There are currently several treatments for chronic hepatitis B that can increase a person's chance of clearing the infection. Treatments are available in the form of antivirals such as lamivudine and adefovir and immune system modulators such as interferon alpha. There are several other antivirals under investigation. Roughly, all of the currently available treatments, when used alone, are about equally efficacious. However, some individuals are much more likely to respond than others. It does not appear that combination therapy offers any advantages.[6] In general, each works by reducing the viral load by several orders of magnitude thus helping a body's immune system clear the infection. Treatment strategies should be individualized by a doctor and patient. Considerations include the risks associated with each treatment, a person's likelihood of clearing the virus with treatment, a person's risk for developing complications of persistent infection, and development of viral resistance with some of the treatments.

On March 29, 2005, the US Food and Drug Administration (FDA) approved Entecavir for the treatment of hepatitis B.

On February 25, 2005, the EU Commission approved PEGASYS for the treatment of hepatitis B making it the first pegylated interferon to be approved for hepatitis B.

Chronic carriers should be strongly encouraged to avoid consuming alcohol as it increases their risk for cirrhosis and hepatocellular carcinoma (liver cancer).

Infants born to mothers known to carry hepatitis B can be treated with antibodies to the hepatitis B virus (hepatitis B immune globulin or HBIg). When given with the vaccine within twelve hours of birth, the risk of acquiring hepatitis B is reduced 95%. This treatment also allows a mother to safely breastfeed her child.

An individual exposed to the virus who has never been vaccinated may be treated with HBIg immediately following the exposure. For instance, a health care worker accidentally stuck by a needle used in a hepatitis B carrier would qualify. Treatment must be soon after exposure, however.


Several vaccines have been developed for the prevention of hepatitis B virus infection. These rely on the use of one of the viral proteins (hepatitis B surface antigen or HBsAg).
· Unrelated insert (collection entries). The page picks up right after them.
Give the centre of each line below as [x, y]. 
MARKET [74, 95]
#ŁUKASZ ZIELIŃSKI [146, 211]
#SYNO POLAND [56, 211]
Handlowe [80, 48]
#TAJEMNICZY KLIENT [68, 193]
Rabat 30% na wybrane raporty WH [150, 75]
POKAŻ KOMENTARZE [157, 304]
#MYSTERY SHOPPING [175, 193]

The vaccine was originally prepared from plasma obtained from patients who had long-standing hepatitis B virus infection. However, currently, these are more often made using recombinant technology, though plasma-derived vaccines continue to be used; the two types of vaccines are equally effective and safe.

Many countries now routinely vaccinate infants against hepatitis B. In many areas, vaccination against hepatitis B is also required for all health-care workers. Some college campus housing units now require proof of vaccination as a prerequisite. Booster doses are not needed for low-risk general population. Some recommend such doses every five to ten years for health-care workers, though the evidence supporting such doses is quite limited.
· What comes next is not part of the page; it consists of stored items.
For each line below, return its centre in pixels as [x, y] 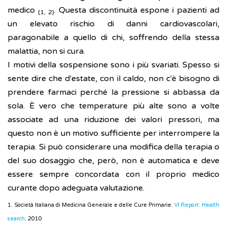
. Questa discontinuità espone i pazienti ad [137, 10]
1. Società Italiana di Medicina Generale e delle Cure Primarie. [91, 205]
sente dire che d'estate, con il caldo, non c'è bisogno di [113, 79]
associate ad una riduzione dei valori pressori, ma [113, 120]
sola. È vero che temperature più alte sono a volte [113, 106]
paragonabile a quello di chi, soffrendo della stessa [113, 38]
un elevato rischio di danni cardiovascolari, [113, 24]
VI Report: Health [197, 205]

The vaccine is highly effective. In endemic countries with high rates of hepatitis B infection, vaccination of newborns has not only reduced the risk of infection, but has also led to marked reduction in liver cancer. This was reported in Taiwan where a nationwide hepatitis B vaccination program was implemented in 1984 was associated with a decline in the incidence of childhood hepatocellular carcinoma.[7] In that sense, this vaccine can be thought of as an anti-cancer vaccine.